NES on the other hand seems somewhat feasible (all gate counts are absurd guesses ;)):

6502 core: The original core is rumored to be around 10,000 gates. One free VHDL implementation has been synthesized and takes up about three quarters of a "20K" device.

pAPU main channels: Probably not much more than 1K gates; each channel basically has a clock divider and a counter

pAPU DMA: Not really sure how much this takes, but it's not very sophisticated. It's probably little more than an address counter and a state machine to read RAM (famous last words?)

Controller ports: 8-bit parallel-out shift registers. Two of them. Or one if you only want one port. Not much else to it, AFAIK.

PPU: can't be sure without synthesizing it, but it's not likely to be huge. The design is heavily optimized - there is no "real" palette hardware to speak of (colors are generated by phase-shifting square waves onto the video signal), and various registers and control signals seem to be multitasked in interesting ways.
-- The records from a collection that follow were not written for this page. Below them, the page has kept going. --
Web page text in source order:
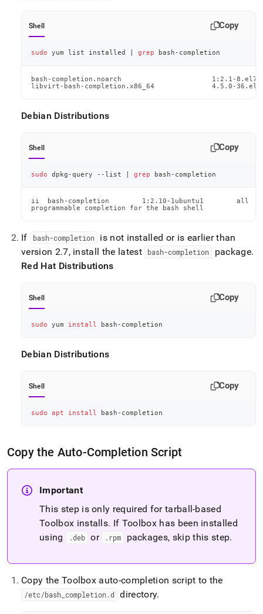
Shell Copy
sudo yum list installed grep bash-completion
bash-completion.noarch                      1:2.1-
libvirt-bash-completion.x86_64              4.5.0-
Debian Distributions
Shell Copy
sudo dpkg-query --list grep bash-completion
ii  bash-completion        1:2.10-1ubuntu1        all
programmable completion for the bash shell
If bash-completion
is not installed or is earlier than
version 2.7, install the latest bash-completion package.
Red Hat Distributions
Shell Copy
sudo yum install bash-completion
Debian Distributions
Shell Copy
sudo apt install bash-completion
Copy the Auto-Completion Script
Important
This step is only required for tarball-based
Toolbox installs. If Toolbox has been installed
using
.deb or . rpm packages, skip this step.
Copy the Toolbox auto-completion script to the
/etc/bash completion.d directory.
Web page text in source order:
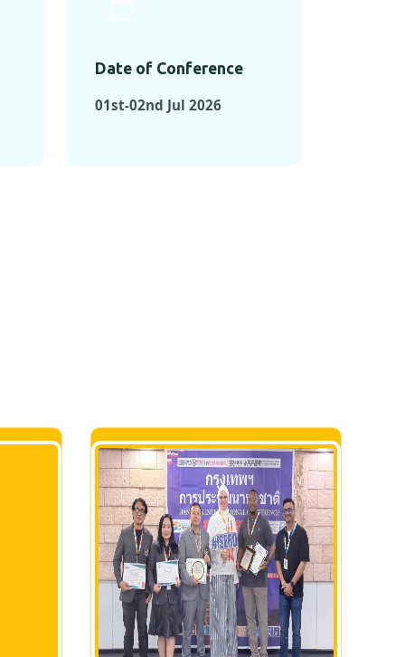
Date of Conference
01st-02nd Jul 2026
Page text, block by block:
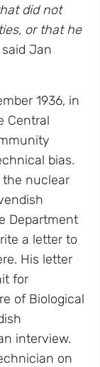
did not
or that he
said Jan
1936, in
Central
bias.
the nuclear
Department
a letter to
His letter
for
of Biological
interview.
on
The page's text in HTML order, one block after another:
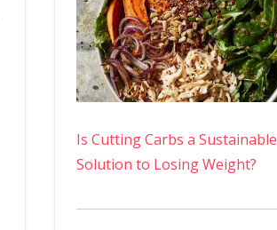
Is Cutting Carbs a Sustainable
Solution to Losing Weight?
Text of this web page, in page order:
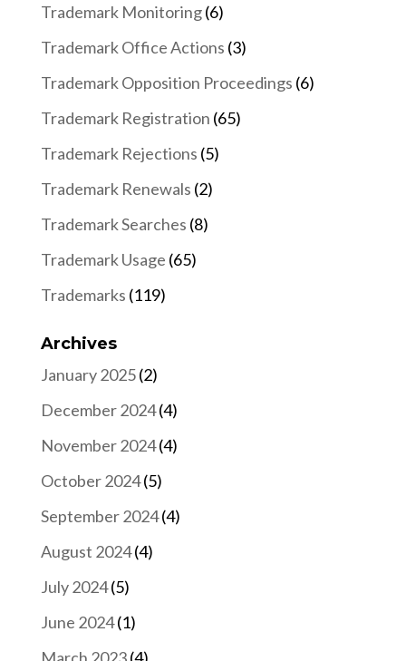
Trademark Monitoring(6)
Trademark Office Actions (3)
Trademark Opposition Proceedings (6)
Trademark Registration (65)
Trademark Rejections (5)
Trademark Renewals (2)
Trademark Searches (8)
Trademark Usage (65)
Trademarks (119)
Archives
January 2025(2)
December 2024(4)
November 2024(4)
October 2024(5)
September 2024(4)
August 2024(4)
July 2024(5)
June 2024(1)
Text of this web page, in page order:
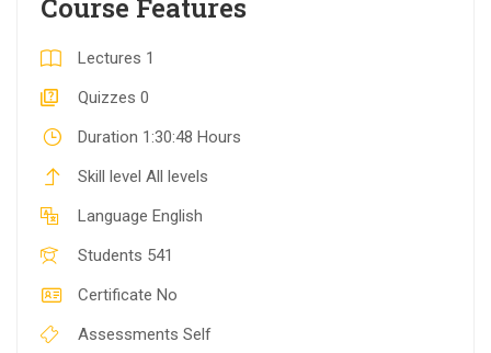
Course Features
Lectures 1
Quizzes 0
Duration 1:30:48 Hours
Skill level All levels
Language English
Students 541
Certificate No
Assessments Self
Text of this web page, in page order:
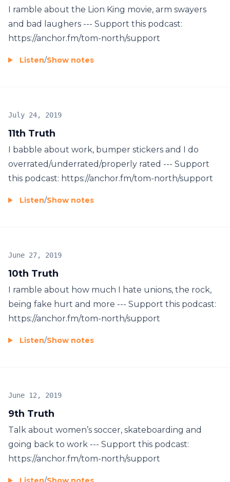
I ramble about the Lion King movie, arm swayers
and bad laughers --- Support this podcast:
https://anchor.fm/tom-north/support
Listen/Show notes
11th Truth
July 24, 2019
I babble about work, bumper stickers and I do
overrated/underrated/properly rated --- Support
this podcast: https://anchor.fm/tom-north/support
Listen/Show notes
10th Truth
June 27, 2019
I ramble about how much I hate unions, the rock,
being fake hurt and more --- Support this podcast:
https://anchor.fm/tom-north/support
Listen/Show notes
9th Truth
June 12, 2019
Talk about women’s soccer, skateboarding and
going back to work --- Support this podcast:
https://anchor.fm/tom-north/support
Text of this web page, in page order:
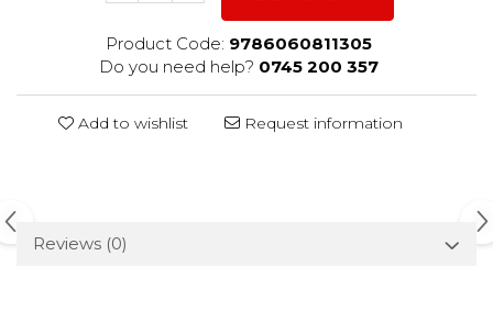
Product Code: 9786060811305
Do you need help? 0745 200 357
Add to wishlist Request information
Reviews (0)
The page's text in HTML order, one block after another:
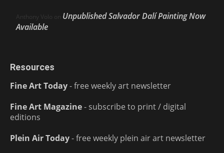
Anthony Volo on Unpublished Salvador Dalí Painting Now
Available
Resources
Fine Art Today- free weekly art newsletter
Fine Art Magazine- subscribe to print / digital
editions
Plein Air Today- free weekly plein air art newsletter
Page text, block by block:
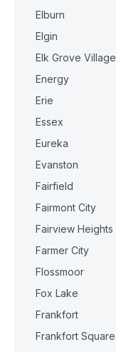
Elburn
Elgin
Elk Grove Village
Energy
Erie
Essex
Eureka
Evanston
Fairfield
Fairmont City
Fairview Heights
Farmer City
Flossmoor
Fox Lake
Frankfort
Frankfort Square
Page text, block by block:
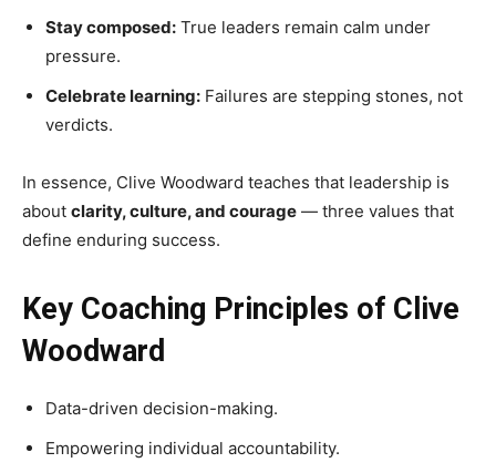
Stay composed: True leaders remain calm under
pressure.
Celebrate learning: Failures are stepping stones, not
verdicts.
In essence, Clive Woodward teaches that leadership is
about clarity, culture, and courage — three values that
define enduring success.
Key Coaching Principles of Clive
Woodward
Data-driven decision-making.
Empowering individual accountability.
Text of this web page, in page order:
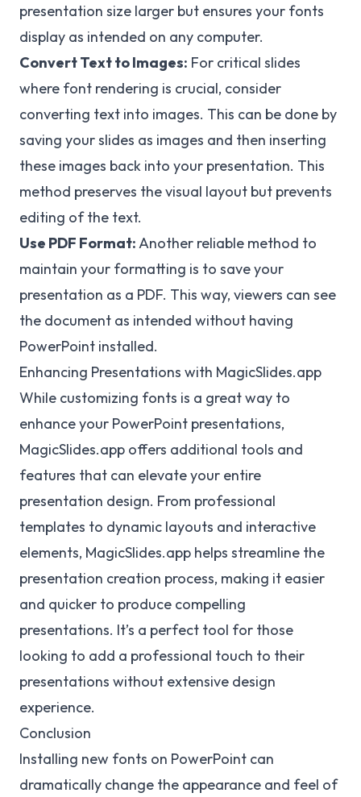
presentation size larger but ensures your fonts
display as intended on any computer.
Convert Text to Images: For critical slides
where font rendering is crucial, consider
converting text into images. This can be done by
saving your slides as images and then inserting
these images back into your presentation. This
method preserves the visual layout but prevents
editing of the text.
Use PDF Format:Another reliable method to
maintain your formatting is to save your
presentation as a PDF. This way, viewers can see
the document as intended without having
PowerPoint installed.
Enhancing Presentations with MagicSlides.app
While customizing fonts is a great way to
enhance your PowerPoint presentations,
MagicSlides.app offers additional tools and
features that can elevate your entire
presentation design. From professional
templates to dynamic layouts and interactive
elements, MagicSlides.app helps streamline the
presentation creation process, making it easier
and quicker to produce compelling
presentations. It’s a perfect tool for those
looking to add a professional touch to their
presentations without extensive design
experience.
Conclusion
Installing new fonts on PowerPoint can
dramatically change the appearance and feel of
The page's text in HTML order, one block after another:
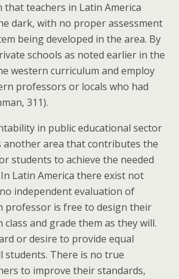
teachers in Latin America
dark, with no proper assessment
being developed in the area. By
schools as noted earlier in the
western curriculum and employ
professors or locals who had
311).
in public educational sector
another area that contributes the
students to achieve the needed
Latin America there exist not
independent evaluation of
professor is free to design their
and grade them as they will.
or desire to provide equal
There is no true
to improve their standards,
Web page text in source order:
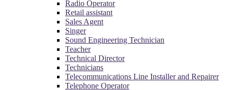
Radio Operator
Retail assistant
Sales Agent
Singer
Sound Engineering Technician
Teacher
Technical Director
Technicians
Telecommunications Line Installer and Repairer
Telephone Operator
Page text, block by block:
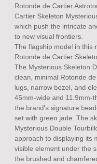
Rotonde de Cartier
Cartier Skeleton
which push the intricate
to new visual frontiers.
The flagship model in this
Rotonde de Cartier
The Mysterious Skeleton
clean, minimal Rotonde
lugs, narrow bezel, and
45mm-wide and 11.9mm-
the brand’s signature
set with green jade. The
Mysterious Double
approach to displaying its
visible element under the
the brushed and

Has 256 bytes of sprite RAM, and 32 bytes (or so; I think the actual entries are only 6 bits) palette RAM.

RAM: 2K work RAM, 2K PPU RAM. Block RAM should take care of this in a reasonably-sized device I think.
 
Instead of VHDL, you could always do it all in schematics if you're better with circuits than programing. Itll probably take a LOT longer to make, but you can usually get it to compile more efficiently than VHDL as long as your design isnt horrible. In a class i took i built a vga controller and the 2 guys i was working with made and tested a 20 instuction cpu in about 3 weeks. The 6502 has about 150 instructions, but I would think it could still be manageable as long as you kept it modular and have the spare time to want to build something that big in schematics. A nice logic analyzer cant hurt either. The only big problem really is if you finish the design and you cant get it to run fast enough... then youre pretty much screwd, whereas in vhdl its a lot easier to change things around.
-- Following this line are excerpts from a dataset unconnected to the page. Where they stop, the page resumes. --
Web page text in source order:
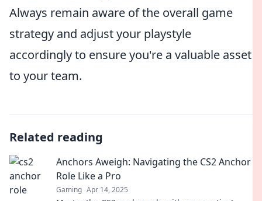
Always remain aware of the overall game
strategy and adjust your playstyle
accordingly to ensure you're a valuable asset
to your team.
Related reading
Anchors Aweigh: Navigating the CS2 Anchor
Role Like a Pro
Gaming Apr 14, 2025
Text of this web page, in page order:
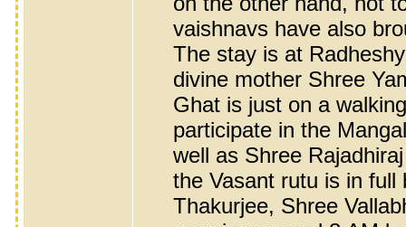
vaishnavs have also
The stay is at
divine mother Shree
Ghat is just on a
participate in the
well as Shree
the Vasant rutu is in
Thakurjee, Shree
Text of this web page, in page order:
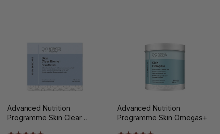
Advanced Nutrition
Programme Skin Clear
Advanced Nutrition
Programme Skin Omegas+
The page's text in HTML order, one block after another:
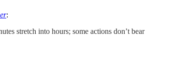
:
stretch into hours; some actions don’t bear
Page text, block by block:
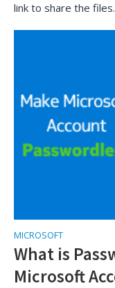
link to share the
MICROSOFT
What is
Microsoft
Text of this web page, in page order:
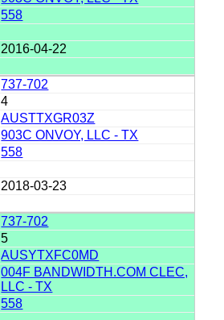
558
2016-04-22
737-702
4
AUSTTXGR03Z
903C ONVOY, LLC - TX
558
2018-03-23
737-702
5
AUSYTXFC0MD
004F BANDWIDTH.COM CLEC,
LLC - TX
558
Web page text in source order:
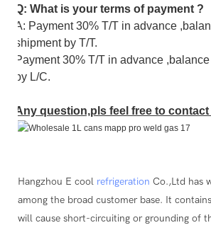
Q: What is your terms of payment ?
A: Payment 30% T/T in advance
shipment by T/T.
Payment 30% T/T in advance
by L/C.
Any question,pls feel free to contact
Hangzhou E cool refrigeration Co.,Ltd has
among the broad customer base. It
will cause short-circuiting or grounding of
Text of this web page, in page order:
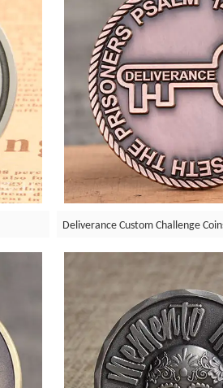
Deliverance Custom Challenge
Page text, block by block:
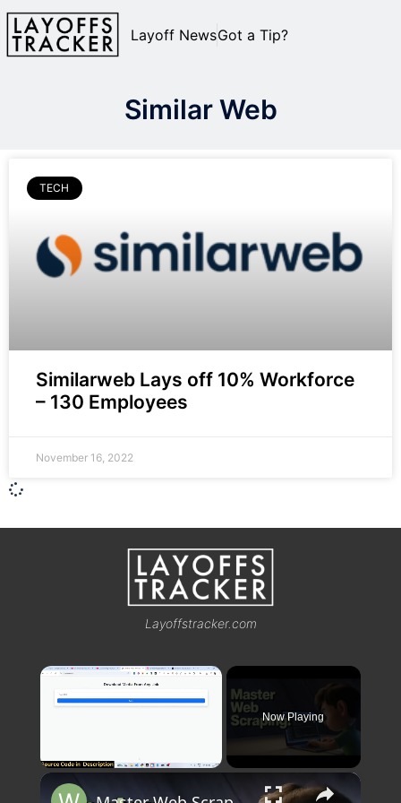
Layoff NewsGot a Tip?
Similar Web
TECH
Similarweb Lays off 10% Workforce
– 130 Employees
November 16, 2022
Layoffstracker.com
×
Now Playing
×
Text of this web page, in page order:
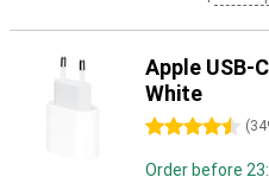
Apple USB-
White
4.5 stars (
Order before
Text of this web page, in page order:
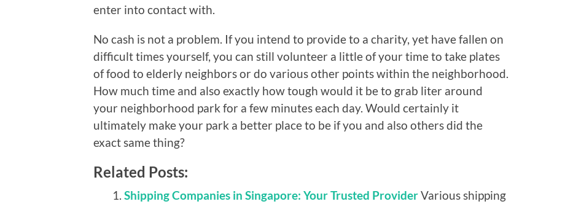
enter into contact with.
No cash is not a problem. If you intend to provide to a charity, yet have fallen on
difficult times yourself, you can still volunteer a little of your time to take plates
of food to elderly neighbors or do various other points within the neighborhood.
How much time and also exactly how tough would it be to grab liter around
your neighborhood park for a few minutes each day. Would certainly it
ultimately make your park a better place to be if you and also others did the
exact same thing?
Related Posts:
Shipping Companies in Singapore: Your Trusted ProviderVarious shipping

As for that free 6502 cpu ExCyber mentioned, I took a look at it a while ago and I believe it still needs a few more instructions to emulate a nintendo's cpu since the nintendo uses a custom 6502. I dont think they would be all that hard to add if someone who knew vhdl decided to use that for their cpu.

Hmm now that I think of it mabe ill give an NES a shot sometime before my fpga skills go completely to waste.... :D
 
Actually, AFAIK the NES 6502 does not have any instruction set enhancements apart from the typical undocumented 6502 instructions like LAX), just the integrated pAPU (PSG) and controller port decoder which are still controlled through memory-mapped registers just like any other peripheral. It also does not implement decimal mode, which should save on a few gates (though if memory serves, the stock Free-6502 distribution didn't have decimal mode either). Also, I was wrong about the controller ports eariler, the program actually reads them serially, not from a parallel-out shift register.

Anyway, if you really want to do it you should find the following documents (And this site in general) useful:

CPU/peripheral overview

pAPU/PSG reference

PPU reference
 
A more radical approach would be to use a faster, simpler core and emulate the target. You could even design a custom ISA just for emulating that particular target, kind of like how Transmeta's ISA is designed for emulating x86 CPUs.
 
Nah, here are people missinformed... Actually you can emulate completely all components of a Megadrive ( maybe not some as the PSU and conectors, lol ) using FPGA chips that arent to expensive, check those from Xilinx ( www.xilinx.com ). Here you has the Spartan line ;)

Actually there are FPGAs that cost 90 EUR aprox. and has 1 million of logic gates!
 
Hmmm all good suggestions and information thanks.

But how do all these Pirates do it then `systems on a chip` all the suggestions so far whold be to far too expensive,time consuming,and require some serious electronics knowledge.I doubt any pirate whould bother and move on to something else.

Thanks for all the info so far.Been looking into I may still be able to pull this off.
 
But how do all these Pirates do it then

By contracting a chip fabrication plant to make them by the thousands, and then selling them to local integrators/distributors because "pirate" hardware is the mainstream in the countries where they operate.